▶ [Task requirements]
If an entry holds a picture, leave that picture out; copy everything else exactly.

▬▬▬

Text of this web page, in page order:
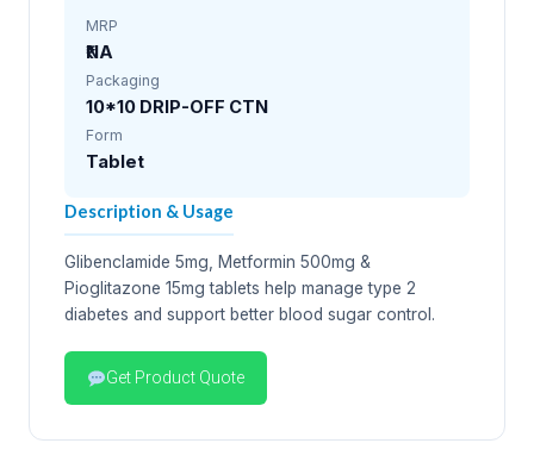
MRP
₹NA
Packaging
10*10 DRIP-OFF CTN
Form
Tablet
Description & Usage
Glibenclamide 5mg, Metformin 500mg &
Pioglitazone 15mg tablets help manage type 2
diabetes and support better blood sugar control.
Get Product Quote
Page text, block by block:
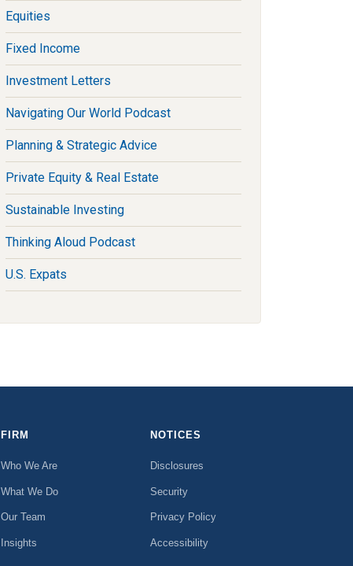
Equities
Fixed Income
Investment Letters
Navigating Our World Podcast
Planning & Strategic Advice
Private Equity & Real Estate
Sustainable Investing
Thinking Aloud Podcast
U.S. Expats
FIRM
Who We Are
What We Do
Our Team
Insights
NOTICES
Disclosures
Security
Privacy Policy
Accessibility
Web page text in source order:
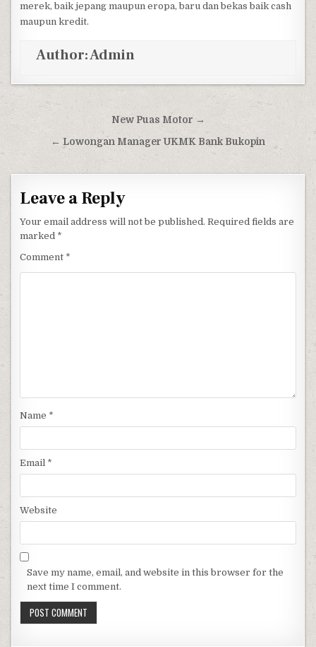
merek, baik jepang maupun eropa, baru dan bekas baik cash
maupun kredit.
Author:Admin
Post navigationNew Puas Motor →
← Lowongan Manager UKMK Bank Bukopin
Leave a Reply
Your email address will not be published. Required fields are
marked *
Comment *
Name *
Email *
Website
Save my name, email, and website in this browser for the
next time I comment.
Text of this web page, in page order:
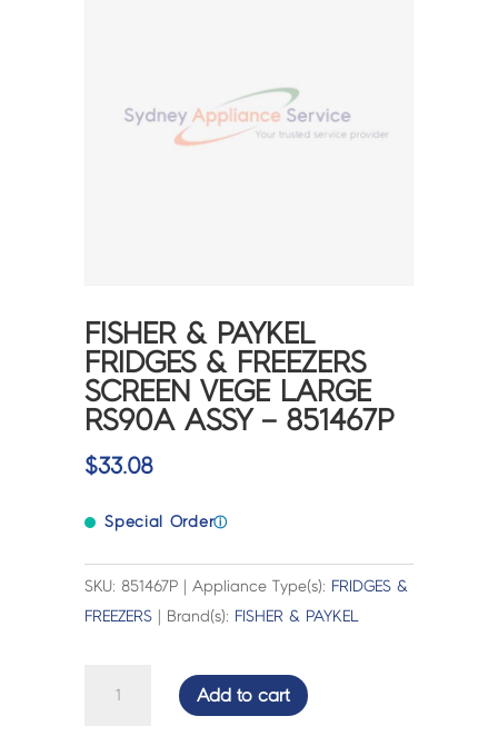
FISHER & PAYKEL
FRIDGES & FREEZERS
SCREEN VEGE LARGE
RS90A ASSY – 851467P
$33.08
Special Orderⓘ
SKU: 851467P | Appliance Type(s): FRIDGES &
FREEZERS | Brand(s): FISHER & PAYKEL
Add to cart
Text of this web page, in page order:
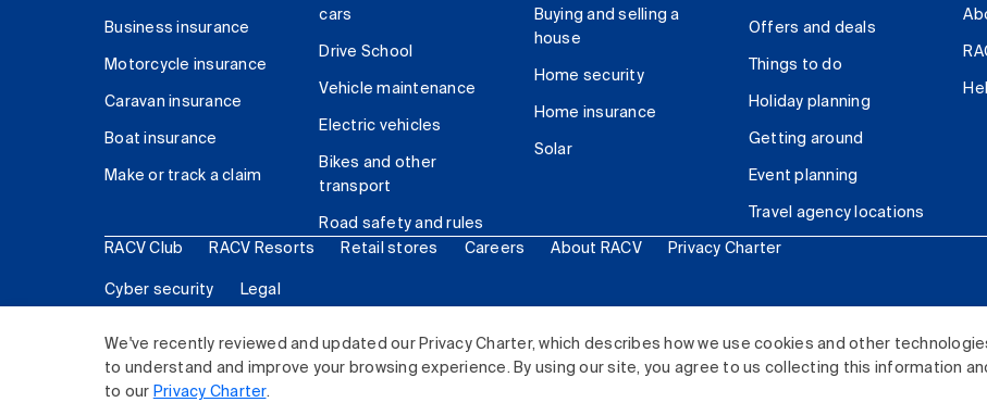
We've recently reviewed and updated our Privacy Charter, which describes how we use cookies and other
to understand and improve your browsing experience. By using our site, you agree to us collecting this information
to our Privacy Charter.
Business insurance
Motorcycle insurance
Caravan insurance
Boat insurance
Make or track a claim
cars
Drive School
Vehicle maintenance
Electric vehicles
Bikes and other
transport
Road safety and rules
Buying and selling a
house
Home security
Home insurance
Solar
Offers and deals
Things to do
Holiday planning
Getting around
Event planning
Travel agency locations
RACV Club RACV Resorts Retail stores Careers About RACV Privacy Charter
Cyber security Legal
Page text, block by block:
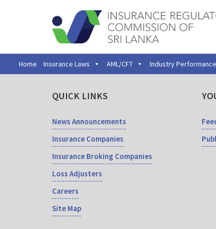
Home Insurance Laws AML/CFT Industry Performance
QUICK LINKS
News Announcements
Insurance Companies
Insurance Broking Companies
Loss Adjusters
Careers
Site Map
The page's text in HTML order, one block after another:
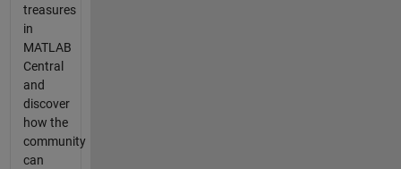
treasures
in
MATLAB
Central
and
discover
how the
community
can
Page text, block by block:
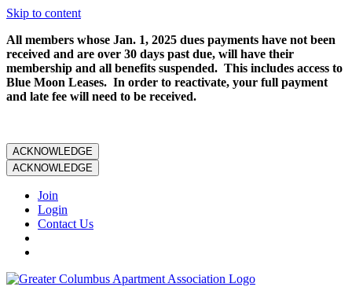
Skip to content
All members whose Jan. 1, 2025 dues payments have not been
received and are over 30 days past due, will have their
membership and all benefits suspended. This includes access to
Blue Moon Leases. In order to reactivate, your full payment
and late fee will need to be received.
ACKNOWLEDGE
ACKNOWLEDGE
Join
Login
Contact Us
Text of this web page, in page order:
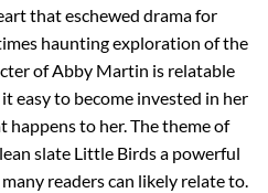
that eschewed drama for
haunting exploration of the
of Abby Martin is relatable
easy to become invested in her
to her. The theme of
slate Little Birds a powerful
readers can likely relate to.
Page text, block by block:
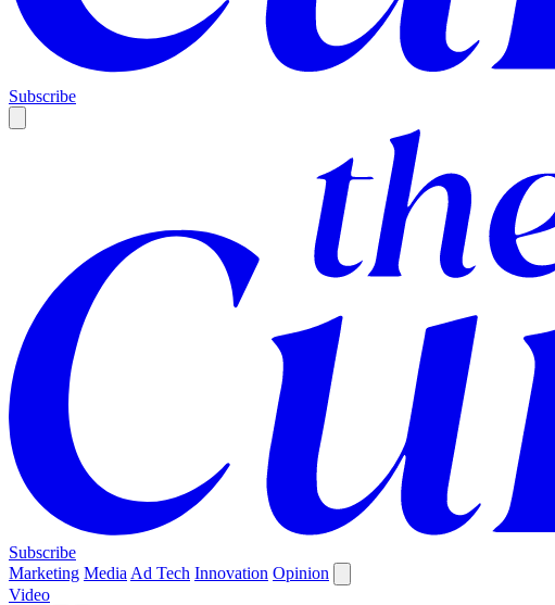
Subscribe
Subscribe
Marketing Media Ad Tech Innovation Opinion
Video
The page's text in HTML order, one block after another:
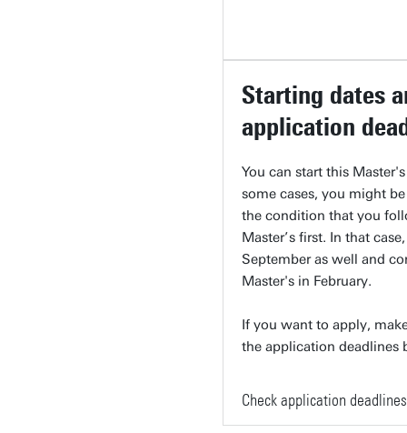
Starting dates
application
You can start this
some cases, you might
the condition that you
Master’s first. In that
September as well and
Master's in February.
If you want to apply,
the application deadlines
Check application deadlines
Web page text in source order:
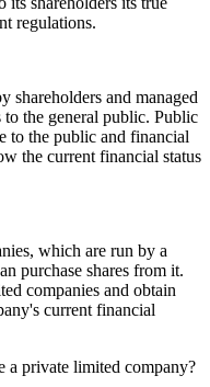
regulations.
shareholders and managed
the general public. Public
to the public and financial
the current financial status
which are run by a
purchase shares from it.
companies and obtain
current financial
a private limited company?
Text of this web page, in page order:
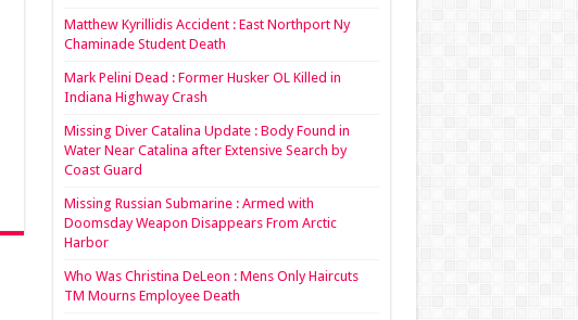
Matthew Kyrillidis Accident : East Northport Ny
Chaminade Student Death
Mark Pelini Dead : Former Husker OL Killed in
Indiana Highway Crash
Missing Diver Catalina Update : Body Found in
Water Near Catalina after Extensive Search by
Coast Guard
Missing Russian Submarine : Armed with
Doomsday Weapon Disappears From Arctic
Harbor
Who Was Christina DeLeon : Mens Only Haircuts
TM Mourns Employee Death
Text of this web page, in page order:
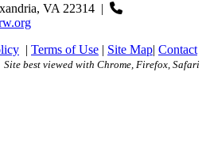
VA 22314 |
| Terms of Use | Site Map| Contact
Site best viewed with Chrome, Firefox, Safari
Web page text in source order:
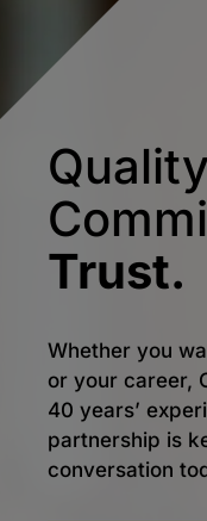
Trust.
Whether you
or your career,
40 years’
partnership is
conversation
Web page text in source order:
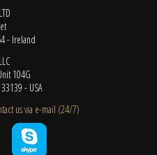
- Ireland
104G
- USA
us ​via e-mail ​(24/7)
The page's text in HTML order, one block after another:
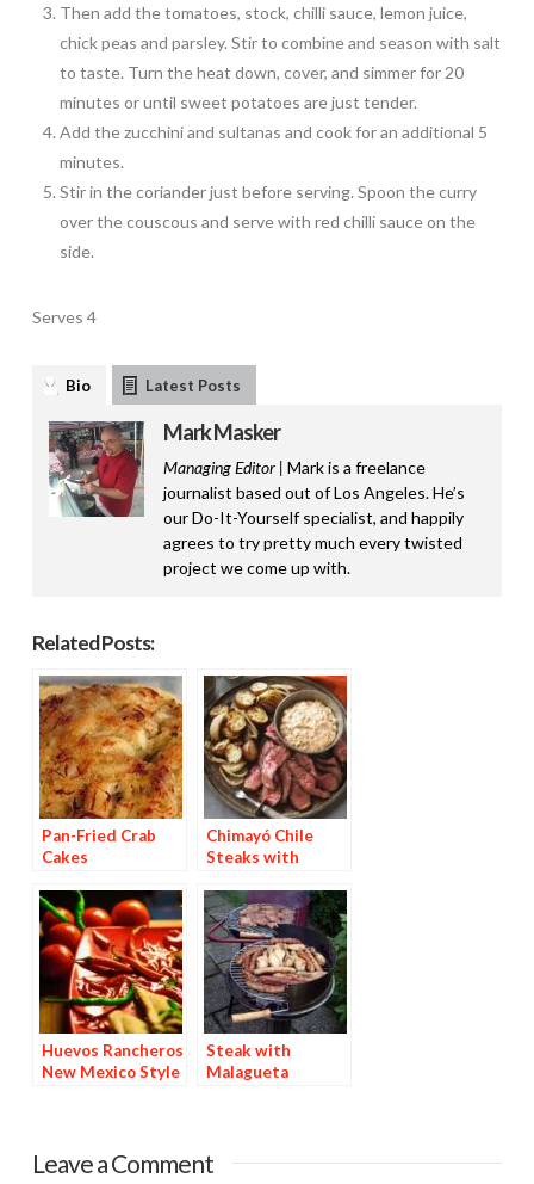
Then add the tomatoes, stock, chilli sauce, lemon juice,
chick peas and parsley. Stir to combine and season with salt
to taste. Turn the heat down, cover, and simmer for 20
minutes or until sweet potatoes are just tender.
Add the zucchini and sultanas and cook for an additional 5
minutes.
Stir in the coriander just before serving. Spoon the curry
over the couscous and serve with red chilli sauce on the
side.
Serves 4
Bio Latest Posts
Mark Masker
Managing Editor | Mark is a freelance
journalist based out of Los Angeles. He’s
our Do-It-Yourself specialist, and happily
agrees to try pretty much every twisted
project we come up with.
Related Posts:
Pan-Fried Crab
Cakes
Chimayó Chile
Steaks with
Huevos Rancheros
New Mexico Style
Steak with
Malagueta
Leave a Comment
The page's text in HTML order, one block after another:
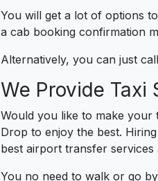
You will get a lot of options
a cab booking confirmation
Alternatively, you can just
We Provide Taxi
Would you like to make
Drop to enjoy the best.
best airport transfer
You no need to walk or go
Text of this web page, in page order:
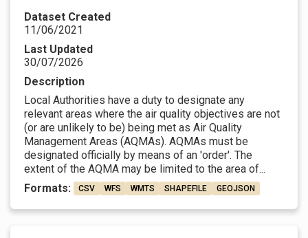
Dataset Created
11/06/2021
Last Updated
30/07/2026
Description
Local Authorities have a duty to designate any
relevant areas where the air quality objectives are not
(or are unlikely to be) being met as Air Quality
Management Areas (AQMAs). AQMAs must be
designated officially by means of an 'order'. The
extent of the AQMA may be limited to the area of...
Formats:
CSV WFS WMTS SHAPEFILE GEOJSON
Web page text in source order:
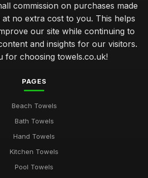
commission on purchases made
no extra cost to you. This helps
our site while continuing to
and insights for our visitors.
for choosing towels.co.uk!
PAGES
Beach Towels
Bath Towels
Hand Towels
Kitchen Towels
Pool Towels
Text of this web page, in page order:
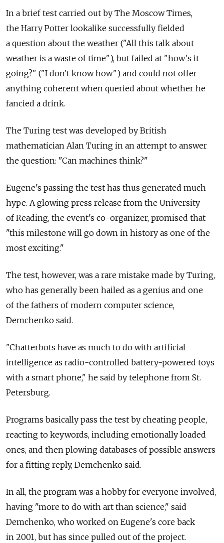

▬▬▬

▶ [Task solution]
Text of this web page, in page order:
MRP
₹NA
Packaging
10*10 DRIP-OFF CTN
Form
Tablet
Description & Usage
Glibenclamide 5mg, Metformin 500mg &
Pioglitazone 15mg tablets help manage type 2
diabetes and support better blood sugar control.
Get Product Quote
Page text, block by block:
Equities
Fixed Income
Investment Letters
Navigating Our World Podcast
Planning & Strategic Advice
Private Equity & Real Estate
Sustainable Investing
Thinking Aloud Podcast
U.S. Expats
FIRM
Who We Are
What We Do
Our Team
Insights
NOTICES
Disclosures
Security
Privacy Policy
Accessibility
Web page text in source order:
merek, baik jepang maupun eropa, baru dan bekas baik cash
maupun kredit.
Author:Admin
Post navigationNew Puas Motor →
← Lowongan Manager UKMK Bank Bukopin
Leave a Reply
Your email address will not be published. Required fields are
marked *
Comment *
Name *
Email *
Website
Save my name, email, and website in this browser for the
next time I comment.
Text of this web page, in page order:
FISHER & PAYKEL
FRIDGES & FREEZERS
SCREEN VEGE LARGE
RS90A ASSY – 851467P
$33.08
Special Orderⓘ
SKU: 851467P | Appliance Type(s): FRIDGES &
FREEZERS | Brand(s): FISHER & PAYKEL
Add to cart
Text of this web page, in page order:
We've recently reviewed and updated our Privacy Charter, which describes how we use cookies and other
to understand and improve your browsing experience. By using our site, you agree to us collecting this information
to our Privacy Charter.
Business insurance
Motorcycle insurance
Caravan insurance
Boat insurance
Make or track a claim
cars
Drive School
Vehicle maintenance
Electric vehicles
Bikes and other
transport
Road safety and rules
Buying and selling a
house
Home security
Home insurance
Solar
Offers and deals
Things to do
Holiday planning
Getting around
Event planning
Travel agency locations
RACV Club RACV Resorts Retail stores Careers About RACV Privacy Charter
Cyber security Legal
Page text, block by block:
Home Insurance Laws AML/CFT Industry Performance
QUICK LINKS
News Announcements
Insurance Companies
Insurance Broking Companies
Loss Adjusters
Careers
Site Map
The page's text in HTML order, one block after another:
treasures
in
MATLAB
Central
and
discover
how the
community
can
Page text, block by block:
Skip to content
All members whose Jan. 1, 2025 dues payments have not been
received and are over 30 days past due, will have their
membership and all benefits suspended. This includes access to
Blue Moon Leases. In order to reactivate, your full payment
and late fee will need to be received.
ACKNOWLEDGE
ACKNOWLEDGE
Join
Login
Contact Us
Text of this web page, in page order:
that eschewed drama for
haunting exploration of the
of Abby Martin is relatable
easy to become invested in her
to her. The theme of
slate Little Birds a powerful
readers can likely relate to.
Page text, block by block:
Subscribe
Subscribe
Marketing Media Ad Tech Innovation Opinion
Video
The page's text in HTML order, one block after another:
Starting dates
application
You can start this
some cases, you might
the condition that you
Master’s first. In that
September as well and
Master's in February.
If you want to apply,
the application deadlines
Check application deadlines
Web page text in source order:
regulations.
shareholders and managed
the general public. Public
to the public and financial
the current financial status
which are run by a
purchase shares from it.
companies and obtain
current financial
a private limited company?
Text of this web page, in page order:
Matthew Kyrillidis Accident : East Northport Ny
Chaminade Student Death
Mark Pelini Dead : Former Husker OL Killed in
Indiana Highway Crash
Missing Diver Catalina Update : Body Found in
Water Near Catalina after Extensive Search by
Coast Guard
Missing Russian Submarine : Armed with
Doomsday Weapon Disappears From Arctic
Harbor
Who Was Christina DeLeon : Mens Only Haircuts
TM Mourns Employee Death
Text of this web page, in page order:
VA 22314 |
| Terms of Use | Site Map| Contact
Site best viewed with Chrome, Firefox, Safari
Web page text in source order:
Trust.
Whether you
or your career,
40 years’
partnership is
conversation
Web page text in source order:
- Ireland
104G
- USA
us ​via e-mail ​(24/7)
The page's text in HTML order, one block after another:
Then add the tomatoes, stock, chilli sauce, lemon juice,
chick peas and parsley. Stir to combine and season with salt
to taste. Turn the heat down, cover, and simmer for 20
minutes or until sweet potatoes are just tender.
Add the zucchini and sultanas and cook for an additional 5
minutes.
Stir in the coriander just before serving. Spoon the curry
over the couscous and serve with red chilli sauce on the
side.
Serves 4
Bio Latest Posts
Mark Masker
Managing Editor | Mark is a freelance
journalist based out of Los Angeles. He’s
our Do-It-Yourself specialist, and happily
agrees to try pretty much every twisted
project we come up with.
Related Posts:
Pan-Fried Crab
Cakes
Chimayó Chile
Steaks with
Huevos Rancheros
New Mexico Style
Steak with
Malagueta
Leave a Comment
The page's text in HTML order, one block after another:
You will get a lot of options
a cab booking confirmation
Alternatively, you can just
We Provide Taxi
Would you like to make
Drop to enjoy the best.
best airport transfer
You no need to walk or go
Text of this web page, in page order:
Dataset Created
11/06/2021
Last Updated
30/07/2026
Description
Local Authorities have a duty to designate any
relevant areas where the air quality objectives are not
(or are unlikely to be) being met as Air Quality
Management Areas (AQMAs). AQMAs must be
designated officially by means of an 'order'. The
extent of the AQMA may be limited to the area of...
Formats:
CSV WFS WMTS SHAPEFILE GEOJSON
Web page text in source order:
commission on purchases made
no extra cost to you. This helps
our site while continuing to
and insights for our visitors.
for choosing towels.co.uk!
PAGES
Beach Towels
Bath Towels
Hand Towels
Kitchen Towels
Pool Towels
Text of this web page, in page order:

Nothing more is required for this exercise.